*Data extract*
* * *

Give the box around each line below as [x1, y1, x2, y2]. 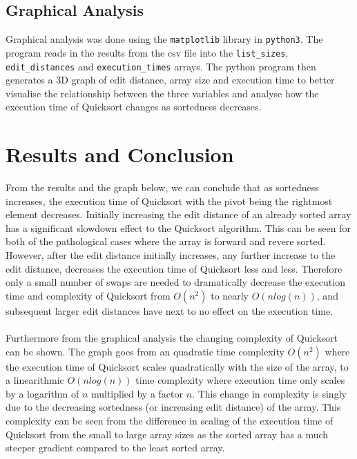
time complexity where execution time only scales [135, 373, 345, 387]
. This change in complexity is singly [192, 386, 347, 400]
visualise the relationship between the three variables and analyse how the [6, 86, 319, 100]
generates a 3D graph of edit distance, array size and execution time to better [6, 72, 335, 87]
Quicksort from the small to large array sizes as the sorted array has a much [6, 427, 329, 441]
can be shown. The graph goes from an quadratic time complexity [6, 344, 284, 358]
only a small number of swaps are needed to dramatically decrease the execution [6, 275, 345, 289]
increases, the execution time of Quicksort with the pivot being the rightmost [6, 193, 333, 208]
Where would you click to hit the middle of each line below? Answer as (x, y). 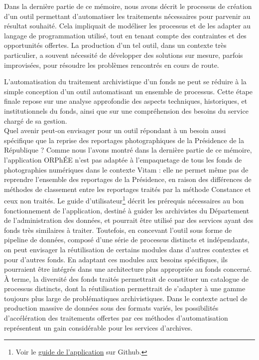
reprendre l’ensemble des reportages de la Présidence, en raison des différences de (128, 179)
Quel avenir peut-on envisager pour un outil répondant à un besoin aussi (115, 130)
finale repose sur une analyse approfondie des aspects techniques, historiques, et (126, 101)
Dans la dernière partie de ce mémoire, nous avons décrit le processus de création (128, 6)
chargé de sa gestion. (36, 120)
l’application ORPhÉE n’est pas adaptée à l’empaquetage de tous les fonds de (123, 159)
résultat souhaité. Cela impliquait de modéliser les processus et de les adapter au (128, 26)
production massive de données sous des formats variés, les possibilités (111, 308)
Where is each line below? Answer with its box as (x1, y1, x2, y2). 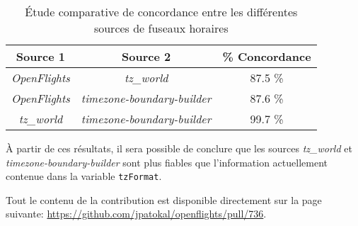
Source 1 (16, 48, 65, 64)
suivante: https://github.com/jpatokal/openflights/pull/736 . (6, 206, 267, 221)
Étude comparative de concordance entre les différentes (25, 4, 298, 20)
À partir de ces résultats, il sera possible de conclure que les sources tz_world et (6, 141, 352, 155)
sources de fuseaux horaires (93, 20, 229, 36)
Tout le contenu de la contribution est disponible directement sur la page (6, 192, 322, 207)
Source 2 (122, 48, 171, 64)
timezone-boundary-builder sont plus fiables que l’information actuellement (6, 154, 328, 169)
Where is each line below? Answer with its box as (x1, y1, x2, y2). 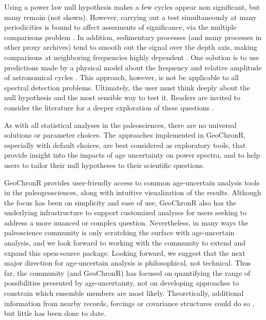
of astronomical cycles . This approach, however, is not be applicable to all (4, 72, 239, 83)
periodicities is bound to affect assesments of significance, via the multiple (4, 22, 237, 32)
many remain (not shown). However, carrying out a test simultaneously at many (4, 11, 257, 22)
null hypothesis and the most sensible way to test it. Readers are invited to (4, 92, 241, 103)
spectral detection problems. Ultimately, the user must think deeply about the (4, 82, 250, 92)
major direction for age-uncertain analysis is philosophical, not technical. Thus (4, 257, 251, 268)
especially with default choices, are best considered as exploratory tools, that (4, 139, 246, 150)
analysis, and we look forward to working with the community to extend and (4, 237, 246, 248)
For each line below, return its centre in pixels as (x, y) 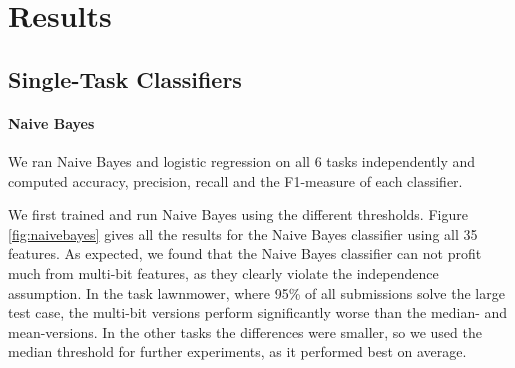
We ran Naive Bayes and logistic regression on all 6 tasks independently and (242, 160)
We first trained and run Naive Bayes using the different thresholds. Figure (238, 214)
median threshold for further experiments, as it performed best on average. (237, 351)
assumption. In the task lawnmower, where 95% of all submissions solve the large (256, 292)
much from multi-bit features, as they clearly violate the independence (223, 272)
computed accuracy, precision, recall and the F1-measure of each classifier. (235, 180)
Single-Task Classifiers (125, 78)
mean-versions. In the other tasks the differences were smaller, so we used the (245, 331)
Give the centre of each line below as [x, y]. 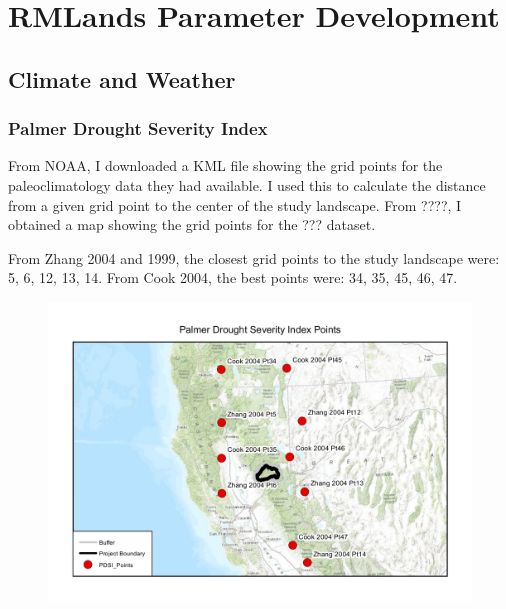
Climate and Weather [122, 78]
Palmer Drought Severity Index [138, 128]
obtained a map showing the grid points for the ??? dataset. [192, 224]
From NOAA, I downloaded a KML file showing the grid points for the [225, 165]
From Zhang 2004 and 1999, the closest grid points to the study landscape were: [254, 257]
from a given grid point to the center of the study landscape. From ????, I [235, 204]
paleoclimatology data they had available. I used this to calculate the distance [247, 184]
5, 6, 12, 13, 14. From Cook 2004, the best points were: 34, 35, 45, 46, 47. [233, 277]
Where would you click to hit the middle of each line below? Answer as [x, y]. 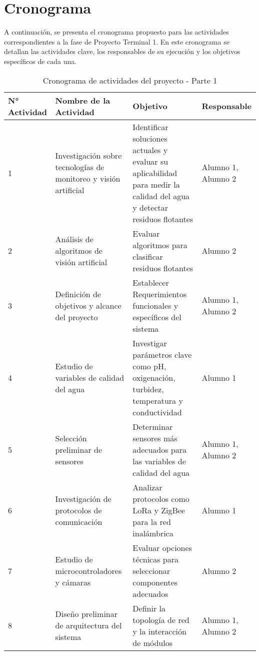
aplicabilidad [155, 173]
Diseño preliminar [86, 614]
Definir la [149, 608]
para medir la [156, 184]
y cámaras [73, 582]
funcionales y [155, 305]
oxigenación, [154, 377]
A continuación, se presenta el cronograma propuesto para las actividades [116, 32]
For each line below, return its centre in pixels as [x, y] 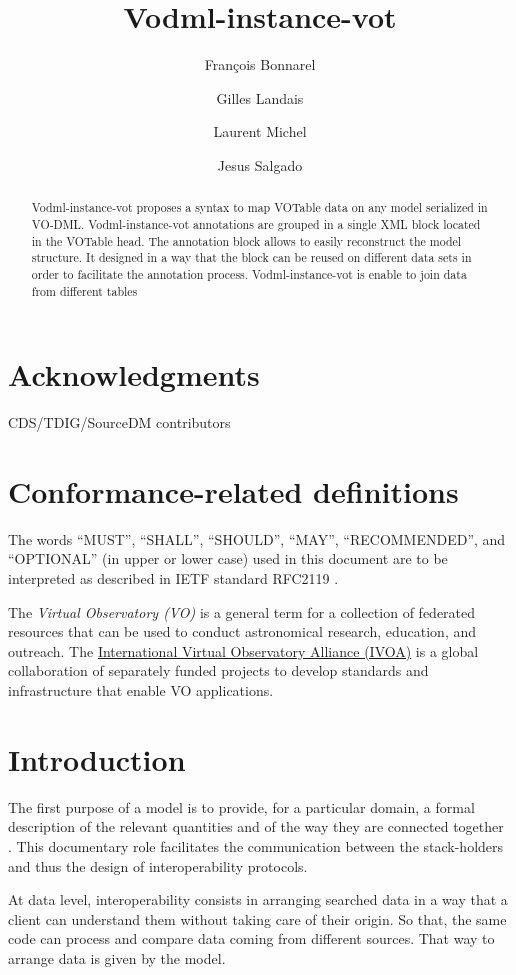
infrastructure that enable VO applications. [141, 690]
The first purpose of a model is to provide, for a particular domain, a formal [241, 806]
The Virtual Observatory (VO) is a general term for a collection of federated [242, 611]
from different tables [84, 290]
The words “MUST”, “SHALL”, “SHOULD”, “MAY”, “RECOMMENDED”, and [257, 538]
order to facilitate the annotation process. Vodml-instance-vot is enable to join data [249, 273]
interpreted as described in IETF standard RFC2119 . [173, 578]
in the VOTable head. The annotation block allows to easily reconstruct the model [246, 240]
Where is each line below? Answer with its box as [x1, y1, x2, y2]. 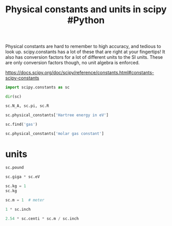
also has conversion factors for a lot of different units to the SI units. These [5, 54, 163, 60]
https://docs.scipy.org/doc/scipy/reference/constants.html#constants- [5, 70, 155, 76]
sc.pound [5, 165, 24, 170]
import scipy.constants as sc [5, 85, 70, 90]
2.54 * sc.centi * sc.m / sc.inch [5, 216, 79, 221]
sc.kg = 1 [5, 184, 27, 189]
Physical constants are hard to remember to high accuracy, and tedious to [5, 43, 161, 50]
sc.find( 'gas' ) [5, 122, 38, 127]
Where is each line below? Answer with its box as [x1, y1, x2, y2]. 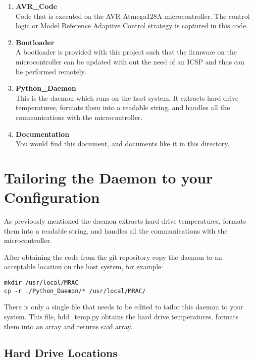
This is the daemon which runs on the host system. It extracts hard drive [15, 92, 239, 103]
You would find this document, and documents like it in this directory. [15, 138, 230, 149]
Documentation [15, 128, 69, 139]
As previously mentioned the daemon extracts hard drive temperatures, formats [4, 216, 246, 226]
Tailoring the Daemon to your [4, 167, 213, 187]
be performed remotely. [15, 66, 86, 76]
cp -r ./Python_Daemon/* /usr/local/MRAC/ [4, 287, 146, 295]
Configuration [4, 187, 100, 207]

* * *

When pictures appear among the entries, skip them and copy all remaining text precisely.

Give the box around each line below as [x1, y1, x2, y2]. 
time complexity where execution time only scales [135, 373, 345, 387]
. This change in complexity is singly [192, 386, 347, 400]
visualise the relationship between the three variables and analyse how the [6, 86, 319, 100]
generates a 3D graph of edit distance, array size and execution time to better [6, 72, 335, 87]
Quicksort from the small to large array sizes as the sorted array has a much [6, 427, 329, 441]
can be shown. The graph goes from an quadratic time complexity [6, 344, 284, 358]
only a small number of swaps are needed to dramatically decrease the execution [6, 275, 345, 289]
increases, the execution time of Quicksort with the pivot being the rightmost [6, 193, 333, 208]
Where would you click to hit the middle of each line below? Answer as (x, y). 
reprendre l’ensemble des reportages de la Présidence, en raison des différences de (128, 179)
Quel avenir peut-on envisager pour un outil répondant à un besoin aussi (115, 130)
finale repose sur une analyse approfondie des aspects techniques, historiques, et (126, 101)
Dans la dernière partie de ce mémoire, nous avons décrit le processus de création (128, 6)
chargé de sa gestion. (36, 120)
l’application ORPhÉE n’est pas adaptée à l’empaquetage de tous les fonds de (123, 159)
résultat souhaité. Cela impliquait de modéliser les processus et de les adapter au (128, 26)
production massive de données sous des formats variés, les possibilités (111, 308)
Where is each line below? Answer with its box as (x1, y1, x2, y2). 
Source 1 (16, 48, 65, 64)
suivante: https://github.com/jpatokal/openflights/pull/736 . (6, 206, 267, 221)
Étude comparative de concordance entre les différentes (25, 4, 298, 20)
À partir de ces résultats, il sera possible de conclure que les sources tz_world et (6, 141, 352, 155)
sources de fuseaux horaires (93, 20, 229, 36)
Tout le contenu de la contribution est disponible directement sur la page (6, 192, 322, 207)
Source 2 (122, 48, 171, 64)
timezone-boundary-builder sont plus fiables que l’information actuellement (6, 154, 328, 169)
Where is each line below? Answer with its box as (x1, y1, x2, y2). 
of astronomical cycles . This approach, however, is not be applicable to all (4, 72, 239, 83)
periodicities is bound to affect assesments of significance, via the multiple (4, 22, 237, 32)
many remain (not shown). However, carrying out a test simultaneously at many (4, 11, 257, 22)
null hypothesis and the most sensible way to test it. Readers are invited to (4, 92, 241, 103)
spectral detection problems. Ultimately, the user must think deeply about the (4, 82, 250, 92)
major direction for age-uncertain analysis is philosophical, not technical. Thus (4, 257, 251, 268)
especially with default choices, are best considered as exploratory tools, that (4, 139, 246, 150)
analysis, and we look forward to working with the community to extend and (4, 237, 246, 248)
For each line below, return its centre in pixels as (x, y) 
We ran Naive Bayes and logistic regression on all 6 tasks independently and (242, 160)
We first trained and run Naive Bayes using the different thresholds. Figure (238, 214)
median threshold for further experiments, as it performed best on average. (237, 351)
assumption. In the task lawnmower, where 95% of all submissions solve the large (256, 292)
much from multi-bit features, as they clearly violate the independence (223, 272)
computed accuracy, precision, recall and the F1-measure of each classifier. (235, 180)
Single-Task Classifiers (125, 78)
mean-versions. In the other tasks the differences were smaller, so we used the (245, 331)
Give the centre of each line below as [x, y]. 
Climate and Weather [122, 78]
Palmer Drought Severity Index [138, 128]
obtained a map showing the grid points for the ??? dataset. [192, 224]
From NOAA, I downloaded a KML file showing the grid points for the [225, 165]
From Zhang 2004 and 1999, the closest grid points to the study landscape were: [254, 257]
from a given grid point to the center of the study landscape. From ????, I [235, 204]
paleoclimatology data they had available. I used this to calculate the distance [247, 184]
5, 6, 12, 13, 14. From Cook 2004, the best points were: 34, 35, 45, 46, 47. [233, 277]
Where would you click to hit the middle of each line below? Answer as [x, y]. 
aplicabilidad [155, 173]
Diseño preliminar [86, 614]
Definir la [149, 608]
para medir la [156, 184]
y cámaras [73, 582]
funcionales y [155, 305]
oxigenación, [154, 377]
A continuación, se presenta el cronograma propuesto para las actividades [116, 32]
For each line below, return its centre in pixels as [x, y] 
infrastructure that enable VO applications. [141, 690]
The first purpose of a model is to provide, for a particular domain, a formal [241, 806]
The Virtual Observatory (VO) is a general term for a collection of federated [242, 611]
from different tables [84, 290]
The words “MUST”, “SHALL”, “SHOULD”, “MAY”, “RECOMMENDED”, and [257, 538]
order to facilitate the annotation process. Vodml-instance-vot is enable to join data [249, 273]
interpreted as described in IETF standard RFC2119 . [173, 578]
in the VOTable head. The annotation block allows to easily reconstruct the model [246, 240]
Where is each line below? Answer with its box as [x1, y1, x2, y2]. 
also has conversion factors for a lot of different units to the SI units. These [5, 54, 163, 60]
https://docs.scipy.org/doc/scipy/reference/constants.html#constants- [5, 70, 155, 76]
sc.pound [5, 165, 24, 170]
import scipy.constants as sc [5, 85, 70, 90]
2.54 * sc.centi * sc.m / sc.inch [5, 216, 79, 221]
sc.kg = 1 [5, 184, 27, 189]
Physical constants are hard to remember to high accuracy, and tedious to [5, 43, 161, 50]
sc.find( 'gas' ) [5, 122, 38, 127]
Where is each line below? Answer with its box as [x1, y1, x2, y2]. 
This is the daemon which runs on the host system. It extracts hard drive [15, 92, 239, 103]
You would find this document, and documents like it in this directory. [15, 138, 230, 149]
Documentation [15, 128, 69, 139]
As previously mentioned the daemon extracts hard drive temperatures, formats [4, 216, 246, 226]
Tailoring the Daemon to your [4, 167, 213, 187]
be performed remotely. [15, 66, 86, 76]
cp -r ./Python_Daemon/* /usr/local/MRAC/ [4, 287, 146, 295]
Configuration [4, 187, 100, 207]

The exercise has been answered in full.